Aim of the task |
In full and without changes, output the data.

(Records contained in a dataset)

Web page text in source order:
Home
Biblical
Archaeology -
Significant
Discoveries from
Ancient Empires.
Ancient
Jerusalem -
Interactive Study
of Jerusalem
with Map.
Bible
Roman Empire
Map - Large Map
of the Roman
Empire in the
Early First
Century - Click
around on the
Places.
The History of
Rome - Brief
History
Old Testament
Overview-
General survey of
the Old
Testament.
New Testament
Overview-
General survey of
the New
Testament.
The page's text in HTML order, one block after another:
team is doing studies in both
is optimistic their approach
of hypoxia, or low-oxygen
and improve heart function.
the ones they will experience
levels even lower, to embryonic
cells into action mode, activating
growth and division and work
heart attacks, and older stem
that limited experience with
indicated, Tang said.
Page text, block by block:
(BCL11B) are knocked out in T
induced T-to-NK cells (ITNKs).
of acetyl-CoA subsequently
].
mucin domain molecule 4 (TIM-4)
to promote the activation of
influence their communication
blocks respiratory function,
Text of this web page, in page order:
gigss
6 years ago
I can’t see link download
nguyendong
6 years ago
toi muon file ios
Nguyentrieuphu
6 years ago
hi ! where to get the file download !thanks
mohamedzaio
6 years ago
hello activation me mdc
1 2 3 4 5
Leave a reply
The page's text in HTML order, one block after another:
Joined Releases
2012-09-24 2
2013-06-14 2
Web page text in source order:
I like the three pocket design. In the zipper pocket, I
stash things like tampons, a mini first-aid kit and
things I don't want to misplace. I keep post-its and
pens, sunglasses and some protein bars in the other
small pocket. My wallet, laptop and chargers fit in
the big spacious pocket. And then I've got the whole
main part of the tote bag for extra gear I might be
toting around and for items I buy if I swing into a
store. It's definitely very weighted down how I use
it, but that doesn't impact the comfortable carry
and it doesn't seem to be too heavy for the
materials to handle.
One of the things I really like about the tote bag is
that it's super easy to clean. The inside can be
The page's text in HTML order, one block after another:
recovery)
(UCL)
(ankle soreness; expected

Exercise solution |
Web page text in source order:
Home
Biblical
Archaeology -
Significant
Discoveries from
Ancient Empires.
Ancient
Jerusalem -
Interactive Study
of Jerusalem
with Map.
Bible
Roman Empire
Map - Large Map
of the Roman
Empire in the
Early First
Century - Click
around on the
Places.
The History of
Rome - Brief
History
Old Testament
Overview-
General survey of
the Old
Testament.
New Testament
Overview-
General survey of
the New
Testament.
The page's text in HTML order, one block after another:
team is doing studies in both
is optimistic their approach
of hypoxia, or low-oxygen
and improve heart function.
the ones they will experience
levels even lower, to embryonic
cells into action mode, activating
growth and division and work
heart attacks, and older stem
that limited experience with
indicated, Tang said.
Page text, block by block:
(BCL11B) are knocked out in T
induced T-to-NK cells (ITNKs).
of acetyl-CoA subsequently
].
mucin domain molecule 4 (TIM-4)
to promote the activation of
influence their communication
blocks respiratory function,
Text of this web page, in page order:
gigss
6 years ago
I can’t see link download
nguyendong
6 years ago
toi muon file ios
Nguyentrieuphu
6 years ago
hi ! where to get the file download !thanks
mohamedzaio
6 years ago
hello activation me mdc
1 2 3 4 5
Leave a reply
The page's text in HTML order, one block after another:
Joined Releases
2012-09-24 2
2013-06-14 2
Web page text in source order:
I like the three pocket design. In the zipper pocket, I
stash things like tampons, a mini first-aid kit and
things I don't want to misplace. I keep post-its and
pens, sunglasses and some protein bars in the other
small pocket. My wallet, laptop and chargers fit in
the big spacious pocket. And then I've got the whole
main part of the tote bag for extra gear I might be
toting around and for items I buy if I swing into a
store. It's definitely very weighted down how I use
it, but that doesn't impact the comfortable carry
and it doesn't seem to be too heavy for the
materials to handle.
One of the things I really like about the tote bag is
that it's super easy to clean. The inside can be
The page's text in HTML order, one block after another:
recovery)
(UCL)
(ankle soreness; expected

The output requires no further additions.